36. The applicant, who was represented by a lawyer before the national courts but not before the Court, sought reimbursement of her lawyer’s fees in respect of the national proceedings and her own costs and expenses before the Court. She made no specific or itemised claim in this regard.

37. In their memorial the Government argued that the applicant’s costs and expenses in the national proceedings had not been incurred in order to prevent the alleged violation of Article 6 § 1 of the Convention. As to costs and expenses before the Strasbourg organs, they invited the Court to adjust the possible compensation.

38. The Court reiterates that an award under this head may be made only in so far as the costs and expenses were actually and necessarily incurred in order to avoid, or obtain redress for, the violation found (see, among other authorities, Hertel v. Switzerland, judgment of 25 August 1998, Reports 1998-VI, p. 2334, § 63). The Court does not consider that the costs in the domestic proceedings were incurred in order to prevent or obtain redress for the matter found to constitute a violation of Article 6 § 1 of the Convention. The claim made in this respect must therefore be rejected. Having regard to the nature of the case and to the fact that it has declared most of the applicant’s complaints inadmissible, the Court considers it reasonable to award the applicant EUR 100 for her costs and expenses in connection with the proceedings before the Court.

C. Default interest

39. The Court considers it appropriate that the default interest should be based on the marginal lending rate of the European Central Bank, to which should be added three percentage points.

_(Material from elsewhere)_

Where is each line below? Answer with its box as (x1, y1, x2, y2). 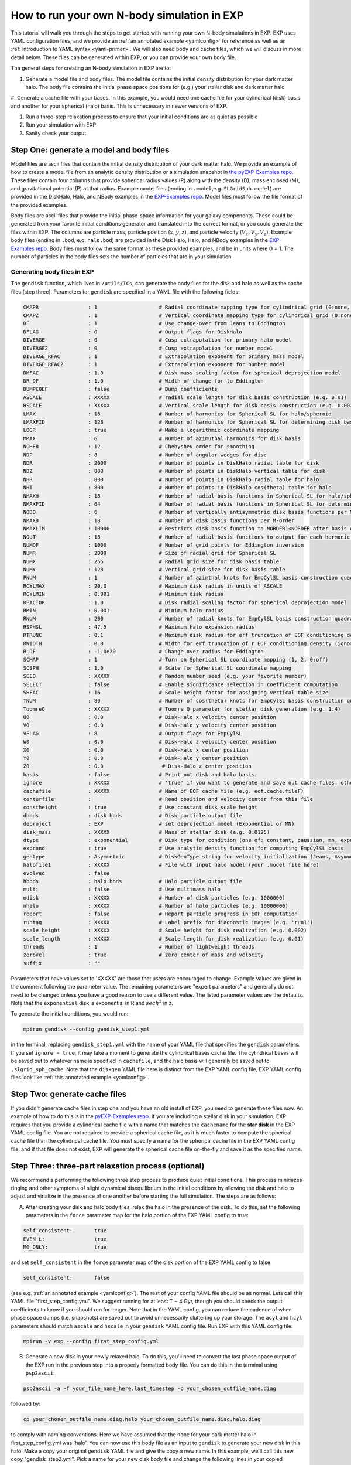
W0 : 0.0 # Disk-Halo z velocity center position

1. Declares the remainder of the application admissible;

2. Holds that there has been a violation of Article 6 § 1 of the Convention;

3. Holds

(a) that the respondent State is to pay the applicant, within three months from the date on which the judgment becomes final in accordance with Article 44 § 2 of the Convention, the following amounts:

(i) EUR 2,500 (two thousand five hundred euros) in respect of non-pecuniary damage;

(ii) EUR 100 (one hundred euros) in respect of costs and expenses;

(iii) any tax that may be chargeable on the above amounts;

(b) that from the expiry of the above-mentioned three months until settlement simple interest shall be payable on the above amounts at a rate equal to the marginal lending rate of the European Central Bank during the default period plus three percentage points;

4. Dismisses the remainder of the applicant’s claim for just satisfaction.

Done in English, and notified in writing on 7 November 2006, pursuant to Rule 77 §§ 2 and 3 of the Rules of Court.